Grève massive et droits conquis

Le délégué-mineur Ricq avait raison de vouloir empêcher la descente ; il avait ensuite eu raison, avec le syndicat et les mineurs, de vouloir poursuivre les recherches. Le crime patronal et d’État entraînera dès le 14 mars une grève qui s’étendra à tout le Bassin minier et à 60.000 travailleurs.

Elle durera jusqu’au 6 mai et verra Georges Clemenceau envoyer 20.000 militaires pour mater le mouvement, emprisonnant d’abord les militants de la mouvance révolutionnaire. Le travail reprit après avoir obtenu des concessions salariales des compagnies minières et aussi face aux menaces de gouvernements bourgeois qui n’hésitaient pas à faire tirer sur les foules.

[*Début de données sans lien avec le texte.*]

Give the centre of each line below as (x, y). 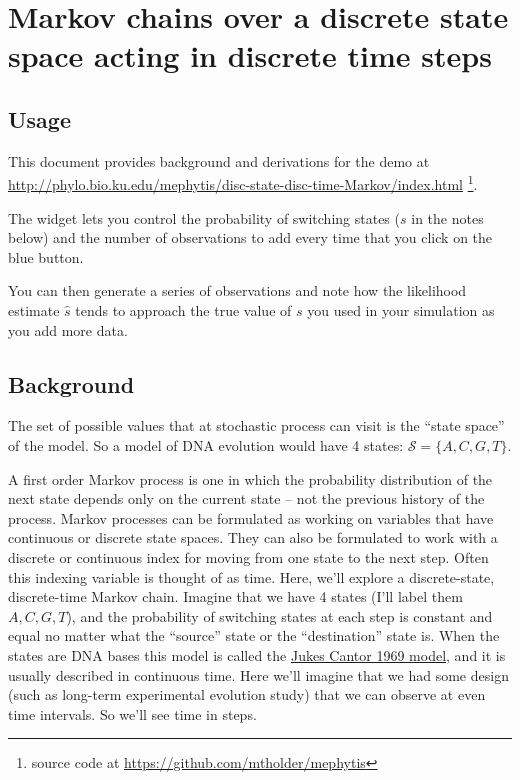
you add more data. (68, 329)
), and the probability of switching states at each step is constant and (279, 615)
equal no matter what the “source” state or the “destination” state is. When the (254, 635)
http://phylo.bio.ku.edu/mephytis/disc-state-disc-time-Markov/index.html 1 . (243, 183)
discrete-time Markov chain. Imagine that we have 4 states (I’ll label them (235, 596)
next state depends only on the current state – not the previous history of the (246, 498)
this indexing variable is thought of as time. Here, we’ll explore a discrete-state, (251, 576)
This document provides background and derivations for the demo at (219, 160)
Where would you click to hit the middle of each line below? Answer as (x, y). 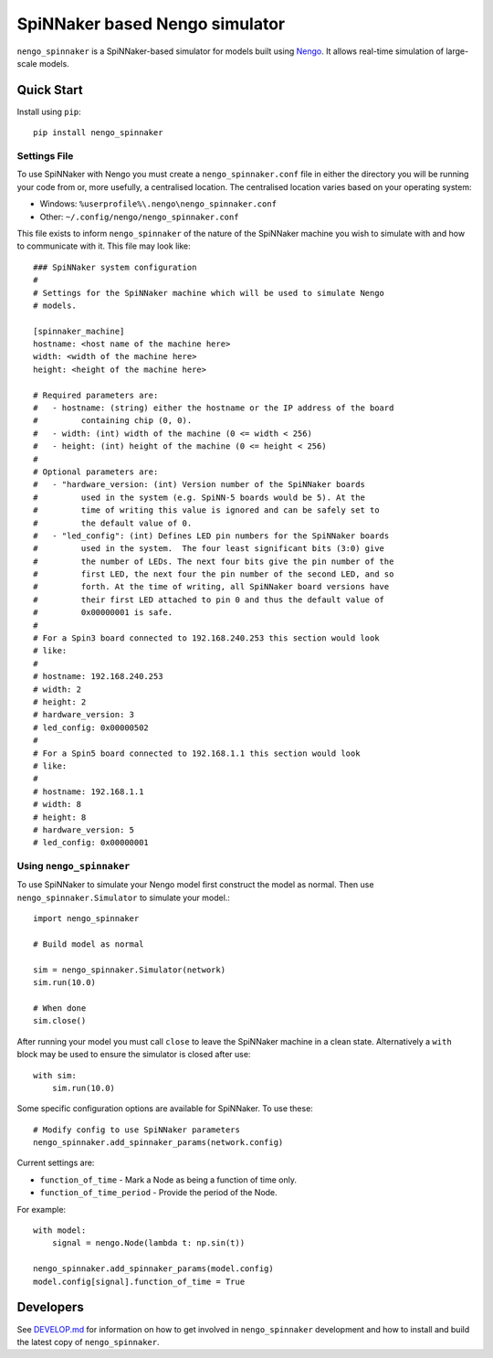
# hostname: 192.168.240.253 (98, 677)
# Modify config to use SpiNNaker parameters (137, 1130)
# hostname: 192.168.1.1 (89, 791)
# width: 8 (58, 805)
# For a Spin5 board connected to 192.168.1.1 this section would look (197, 753)
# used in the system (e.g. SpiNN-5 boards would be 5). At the (199, 497)
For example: (42, 1209)
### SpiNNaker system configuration (115, 267)
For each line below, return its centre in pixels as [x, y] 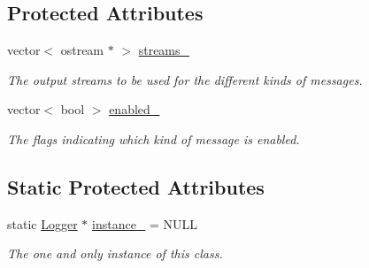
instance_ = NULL [145, 223]
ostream [82, 50]
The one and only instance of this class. [115, 253]
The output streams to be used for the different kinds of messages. [185, 79]
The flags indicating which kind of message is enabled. [154, 138]
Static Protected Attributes [136, 186]
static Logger [42, 223]
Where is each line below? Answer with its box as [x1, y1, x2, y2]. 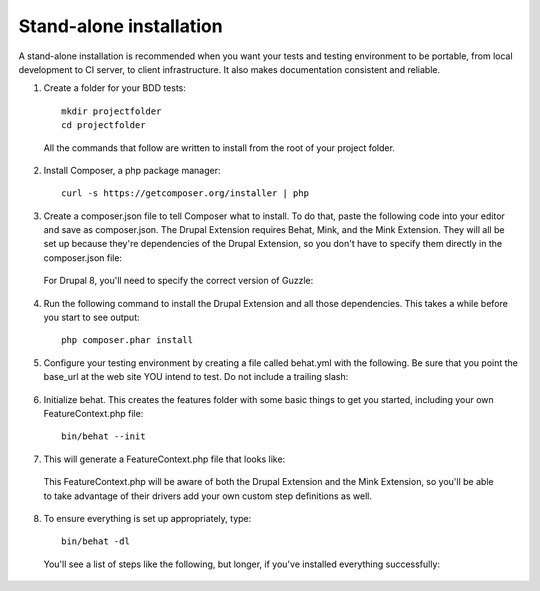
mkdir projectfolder [61, 105, 162, 117]
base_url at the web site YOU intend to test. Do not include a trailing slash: [43, 371, 349, 383]
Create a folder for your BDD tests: [43, 82, 187, 94]
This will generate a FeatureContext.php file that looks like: [43, 453, 286, 465]
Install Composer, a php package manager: [43, 164, 221, 176]
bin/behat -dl [61, 536, 130, 547]
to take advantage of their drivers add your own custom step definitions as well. [43, 490, 372, 502]
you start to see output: [43, 311, 140, 324]
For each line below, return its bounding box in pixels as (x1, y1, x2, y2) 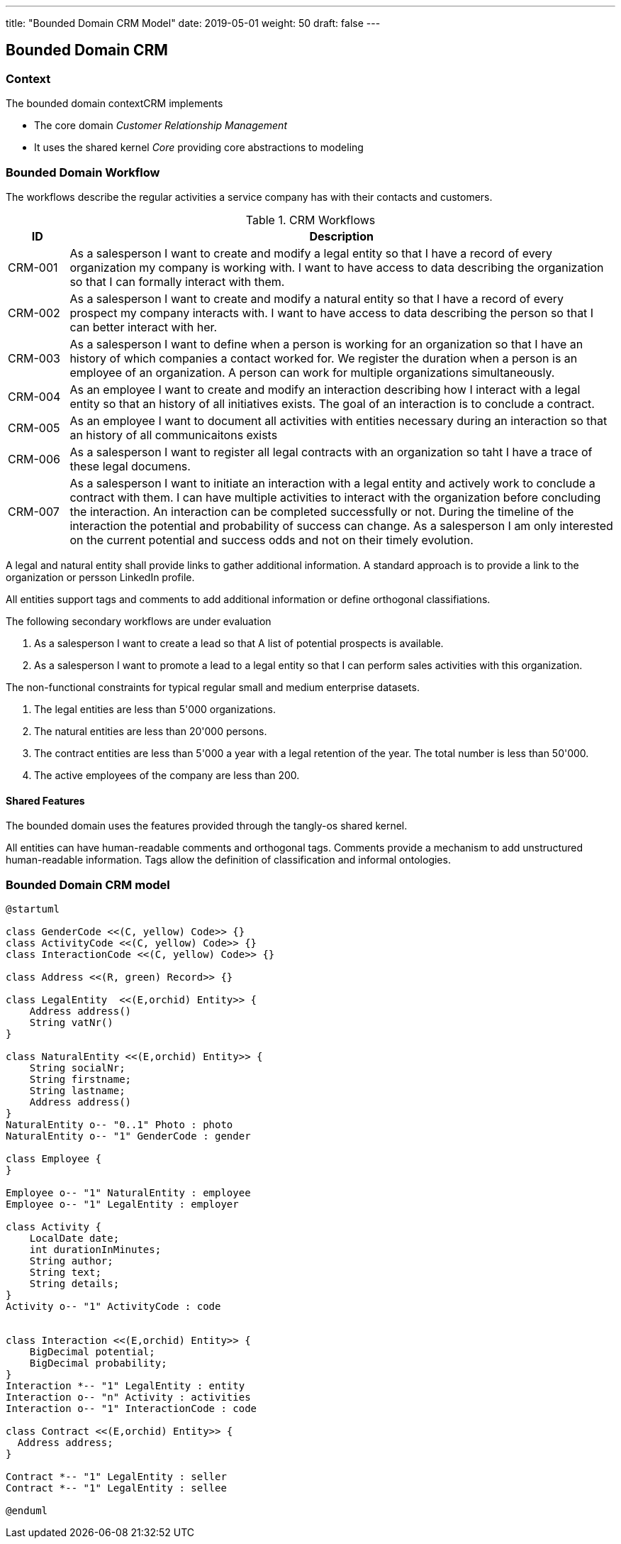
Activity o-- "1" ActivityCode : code (6, 1300, 221, 1312)
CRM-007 (8, 504, 60, 519)
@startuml (6, 903, 60, 915)
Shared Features (6, 794, 85, 807)
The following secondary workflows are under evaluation (6, 614, 272, 627)
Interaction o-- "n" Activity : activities (6, 1391, 251, 1403)
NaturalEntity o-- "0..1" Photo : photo (6, 1118, 233, 1130)
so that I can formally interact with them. (69, 274, 285, 289)
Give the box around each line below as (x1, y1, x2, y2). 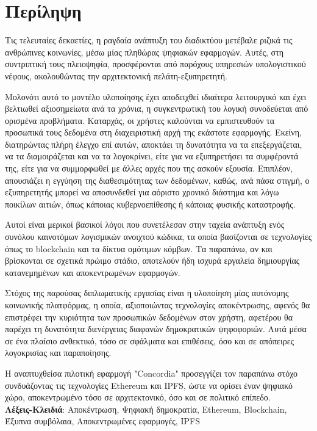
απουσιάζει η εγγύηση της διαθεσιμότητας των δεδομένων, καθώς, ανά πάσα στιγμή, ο (5, 173, 310, 186)
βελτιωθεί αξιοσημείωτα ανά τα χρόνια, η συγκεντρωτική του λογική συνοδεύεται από (5, 102, 308, 115)
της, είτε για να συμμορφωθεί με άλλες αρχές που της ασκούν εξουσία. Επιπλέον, (5, 162, 293, 175)
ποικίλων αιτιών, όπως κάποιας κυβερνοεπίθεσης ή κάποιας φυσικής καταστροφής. (5, 197, 296, 210)
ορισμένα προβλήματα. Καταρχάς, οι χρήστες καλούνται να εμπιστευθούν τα (5, 114, 275, 126)
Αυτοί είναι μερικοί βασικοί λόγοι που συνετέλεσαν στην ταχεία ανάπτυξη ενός (5, 218, 285, 231)
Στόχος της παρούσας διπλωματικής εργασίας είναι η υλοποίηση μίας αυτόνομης (5, 286, 289, 299)
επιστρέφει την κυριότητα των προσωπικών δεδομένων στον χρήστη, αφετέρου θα (5, 310, 293, 323)
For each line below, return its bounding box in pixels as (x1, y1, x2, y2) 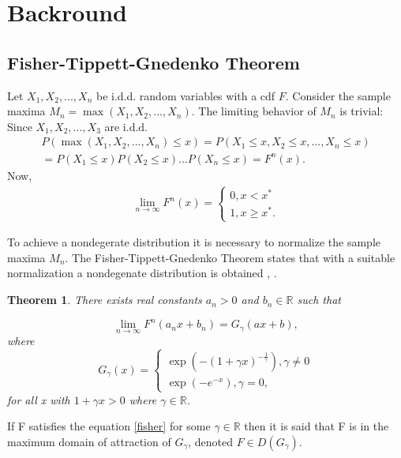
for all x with (7, 391, 70, 407)
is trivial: (339, 103, 384, 119)
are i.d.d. (104, 118, 148, 134)
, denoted (188, 433, 234, 449)
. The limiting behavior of (191, 103, 317, 119)
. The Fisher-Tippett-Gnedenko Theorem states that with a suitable (65, 249, 395, 265)
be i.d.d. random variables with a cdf (96, 87, 275, 103)
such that (297, 291, 341, 308)
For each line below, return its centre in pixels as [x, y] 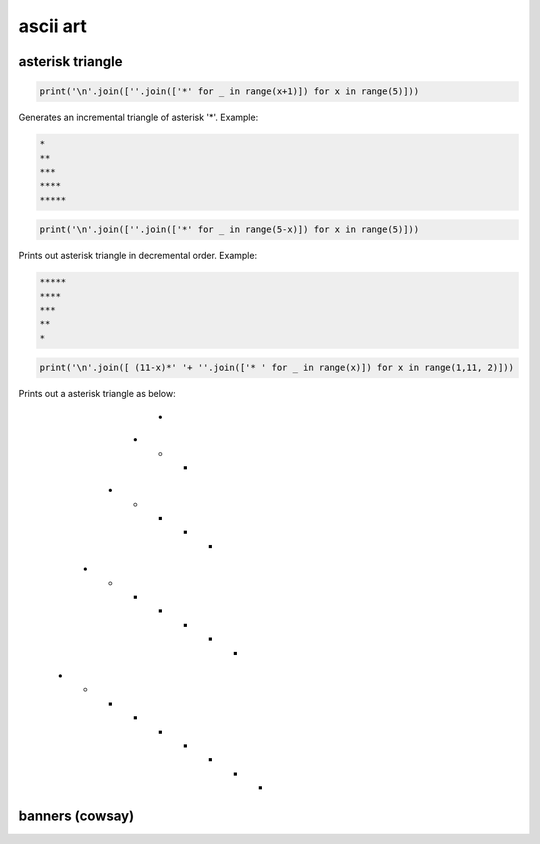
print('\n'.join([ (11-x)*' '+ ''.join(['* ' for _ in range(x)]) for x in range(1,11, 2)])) [277, 368]
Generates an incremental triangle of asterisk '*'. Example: [138, 117]
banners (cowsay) [76, 815]
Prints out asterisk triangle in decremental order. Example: [138, 256]
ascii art [52, 26]
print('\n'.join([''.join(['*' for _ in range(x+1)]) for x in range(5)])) [229, 91]
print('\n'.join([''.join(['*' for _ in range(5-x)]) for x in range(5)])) [229, 229]
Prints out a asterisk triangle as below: [97, 394]
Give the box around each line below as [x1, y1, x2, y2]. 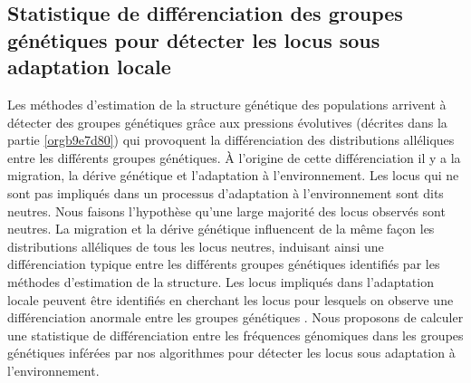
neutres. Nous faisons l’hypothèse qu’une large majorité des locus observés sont [7, 201, 446, 220]
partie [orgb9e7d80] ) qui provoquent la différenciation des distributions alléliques [7, 130, 455, 149]
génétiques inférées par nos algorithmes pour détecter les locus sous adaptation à [7, 343, 456, 362]
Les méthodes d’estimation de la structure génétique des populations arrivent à [7, 94, 447, 113]
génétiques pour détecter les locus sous [7, 25, 380, 53]
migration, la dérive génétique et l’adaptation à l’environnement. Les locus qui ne [7, 166, 459, 185]
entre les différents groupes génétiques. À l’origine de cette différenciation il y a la [7, 148, 461, 167]
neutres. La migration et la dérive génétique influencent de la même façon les [7, 219, 435, 238]
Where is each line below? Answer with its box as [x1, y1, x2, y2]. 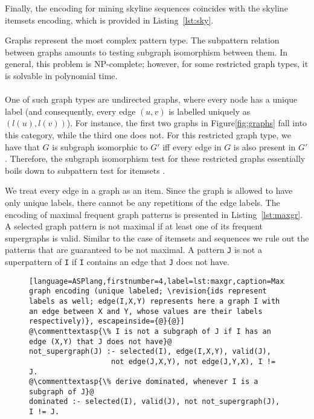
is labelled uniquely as [168, 104, 251, 117]
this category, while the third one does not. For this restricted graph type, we [5, 128, 292, 141]
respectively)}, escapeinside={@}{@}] [29, 317, 185, 326]
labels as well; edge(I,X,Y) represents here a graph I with [29, 296, 280, 305]
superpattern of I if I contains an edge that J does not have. [5, 255, 229, 267]
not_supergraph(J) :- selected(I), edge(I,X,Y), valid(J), [29, 347, 271, 356]
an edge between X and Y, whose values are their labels [29, 307, 263, 316]
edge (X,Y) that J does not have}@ [29, 337, 172, 346]
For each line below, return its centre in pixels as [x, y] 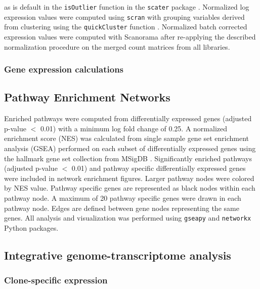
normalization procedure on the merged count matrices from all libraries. [117, 46]
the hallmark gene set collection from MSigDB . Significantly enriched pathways [128, 158]
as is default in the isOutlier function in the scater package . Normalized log [127, 7]
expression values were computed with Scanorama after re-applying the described [130, 36]
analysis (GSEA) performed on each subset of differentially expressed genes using [130, 148]
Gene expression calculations [64, 69]
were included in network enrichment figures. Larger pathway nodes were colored [129, 178]
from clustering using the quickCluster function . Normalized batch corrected [126, 27]
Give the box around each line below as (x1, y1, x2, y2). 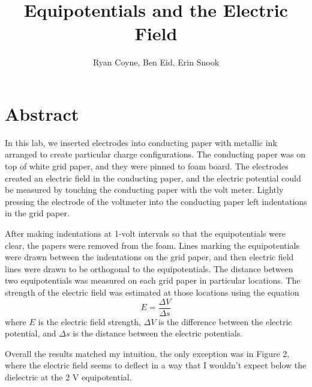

Malgré tout, le 13 juillet 1906, une loi fut votée accordant à tous les salariés de l’industrie et du commerce un repos de 24 heures après six jours de travail ; le 25 octobre était créé un ministère du Travail ; le 17 mars 1907, la parité aux conseils de prud’hommes était instituée. Les députés socialistes demanderont en vain la nationalisation de la Compagnie des Mines de Courrières.

Et la justice dans tout cela ? Le tribunal d’Arras rendra une ordonnance de non-lieu, confirmée le 24 juillet par la Cour d’appel de Douai, blanchissant ainsi les patrons accusés, notamment par Ricq, le délégué ; l’ouvrier mineur Vincent, et les ingénieurs Thiéry et Petitjean.

2025 : plus de 3 morts par jour ouvré en France

109 ans plus tard, si des acquis ont été gagnés par les luttes pour tenter d’empêcher de tels drames, qu’en est-il des accidents du travail ? Si on n’en compte plus d’aussi brutaux par leurs chiffres, on n’en est pas si loin chaque année. 674 morts directs au travail en 2021 en France, soit plus de 3 morts au travail par jour ouvré d’après les chiffres d’EUROGIP [5]. C’est deux fois plus que la moyenne européenne, en queue des autres pays d’Europe avec Malte, la Lituanie et la Lettonie. Et on ne compte pas les morts par maladies causées par les conditions de travail, comme le ravage des pesticides chez les paysans ou les dégâts de l’amiante. En France, c’est toujours le profit qui prime sur les êtres humains !

Notes :

[1Fosses : sites d’extraction pouvant descendre jusqu’à 1.200 m dans le Nord-Pas-de-Calais. Dans le Pas-de-Calais, elles sont désignées par des numéros, dans le Nord par des noms de personnalités.

[2Moulinage : permet de prendre place dans la cage (ascenseur pour descendre et remonter du fond) qui comporte plusieurs niveaux.

[3Homme d’about : ouvrier chargé de tout l’entretien, mécanicien, charpentier…

[4Porion : « poireau » en Picard, agent de maîtrise ; péjoratif car il regarde les autres travailler, debout comme un poireau.

[5EUROGIP est un groupement d’intérêt public entre la Caisse nationale d’assurance maladie (Cnam) et l’Institut national de recherche et de sécurité (Inrs).